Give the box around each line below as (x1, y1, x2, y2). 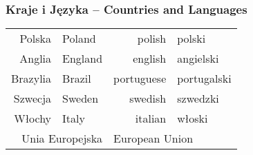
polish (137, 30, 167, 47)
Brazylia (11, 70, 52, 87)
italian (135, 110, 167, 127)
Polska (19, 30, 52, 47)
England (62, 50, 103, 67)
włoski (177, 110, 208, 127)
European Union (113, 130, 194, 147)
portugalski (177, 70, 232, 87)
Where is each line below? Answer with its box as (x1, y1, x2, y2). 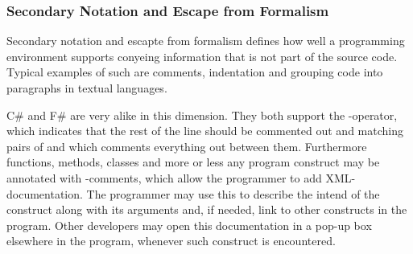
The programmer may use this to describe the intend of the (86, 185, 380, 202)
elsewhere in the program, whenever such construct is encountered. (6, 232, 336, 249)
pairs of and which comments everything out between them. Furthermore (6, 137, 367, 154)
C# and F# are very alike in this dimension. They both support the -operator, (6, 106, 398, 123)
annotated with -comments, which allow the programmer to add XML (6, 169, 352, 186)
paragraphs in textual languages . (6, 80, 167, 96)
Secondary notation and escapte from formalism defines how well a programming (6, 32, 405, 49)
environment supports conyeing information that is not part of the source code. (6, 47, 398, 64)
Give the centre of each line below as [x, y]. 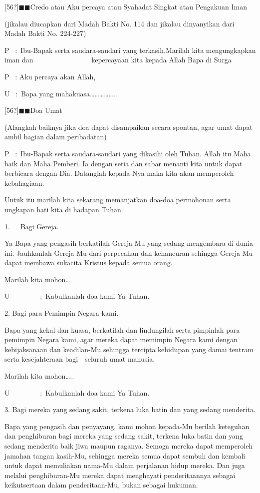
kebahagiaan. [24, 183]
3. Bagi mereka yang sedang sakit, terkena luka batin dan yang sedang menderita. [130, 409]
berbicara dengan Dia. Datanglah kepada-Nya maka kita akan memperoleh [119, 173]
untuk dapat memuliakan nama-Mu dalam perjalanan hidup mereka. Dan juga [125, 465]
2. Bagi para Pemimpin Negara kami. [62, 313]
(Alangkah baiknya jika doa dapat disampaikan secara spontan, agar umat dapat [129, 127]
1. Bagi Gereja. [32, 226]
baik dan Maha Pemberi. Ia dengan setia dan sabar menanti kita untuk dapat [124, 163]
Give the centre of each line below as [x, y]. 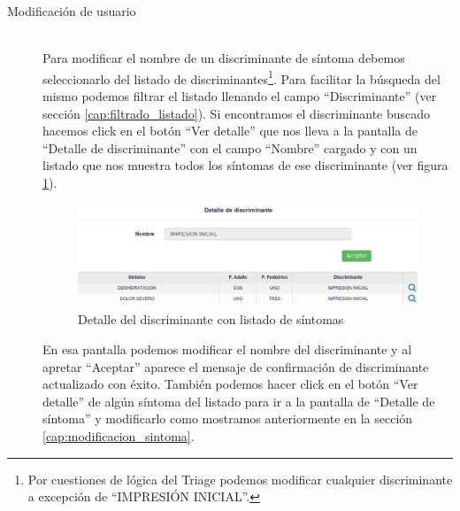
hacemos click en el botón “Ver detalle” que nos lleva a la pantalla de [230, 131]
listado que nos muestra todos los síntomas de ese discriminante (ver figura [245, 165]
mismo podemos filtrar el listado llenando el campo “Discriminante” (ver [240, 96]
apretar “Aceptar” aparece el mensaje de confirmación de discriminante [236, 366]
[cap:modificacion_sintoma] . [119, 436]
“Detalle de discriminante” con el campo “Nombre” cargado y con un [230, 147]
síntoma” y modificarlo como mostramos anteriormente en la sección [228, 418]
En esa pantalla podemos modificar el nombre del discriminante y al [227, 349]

####

How to complete this task |
The data must come back word for word, with every picture removed.

Written response |
Give the box around each line below as (x1, y1, x2, y2). 
polish (137, 30, 167, 47)
Brazylia (11, 70, 52, 87)
italian (135, 110, 167, 127)
Polska (19, 30, 52, 47)
England (62, 50, 103, 67)
włoski (177, 110, 208, 127)
European Union (113, 130, 194, 147)
portugalski (177, 70, 232, 87)
Where is each line below? Answer with its box as (x1, y1, x2, y2). 
The programmer may use this to describe the intend of the (86, 185, 380, 202)
elsewhere in the program, whenever such construct is encountered. (6, 232, 336, 249)
pairs of and which comments everything out between them. Furthermore (6, 137, 367, 154)
C# and F# are very alike in this dimension. They both support the -operator, (6, 106, 398, 123)
annotated with -comments, which allow the programmer to add XML (6, 169, 352, 186)
paragraphs in textual languages . (6, 80, 167, 96)
Secondary notation and escapte from formalism defines how well a programming (6, 32, 405, 49)
environment supports conyeing information that is not part of the source code. (6, 47, 398, 64)
Give the centre of each line below as [x, y]. 
kebahagiaan. [24, 183]
3. Bagi mereka yang sedang sakit, terkena luka batin dan yang sedang menderita. [130, 409]
berbicara dengan Dia. Datanglah kepada-Nya maka kita akan memperoleh [119, 173]
untuk dapat memuliakan nama-Mu dalam perjalanan hidup mereka. Dan juga [125, 465]
2. Bagi para Pemimpin Negara kami. [62, 313]
(Alangkah baiknya jika doa dapat disampaikan secara spontan, agar umat dapat [129, 127]
1. Bagi Gereja. [32, 226]
baik dan Maha Pemberi. Ia dengan setia dan sabar menanti kita untuk dapat [124, 163]
Give the centre of each line below as [x, y]. 
hacemos click en el botón “Ver detalle” que nos lleva a la pantalla de [230, 131]
listado que nos muestra todos los síntomas de ese discriminante (ver figura [245, 165]
mismo podemos filtrar el listado llenando el campo “Discriminante” (ver [240, 96]
apretar “Aceptar” aparece el mensaje de confirmación de discriminante [236, 366]
[cap:modificacion_sintoma] . [119, 436]
“Detalle de discriminante” con el campo “Nombre” cargado y con un [230, 147]
síntoma” y modificarlo como mostramos anteriormente en la sección [228, 418]
En esa pantalla podemos modificar el nombre del discriminante y al [227, 349]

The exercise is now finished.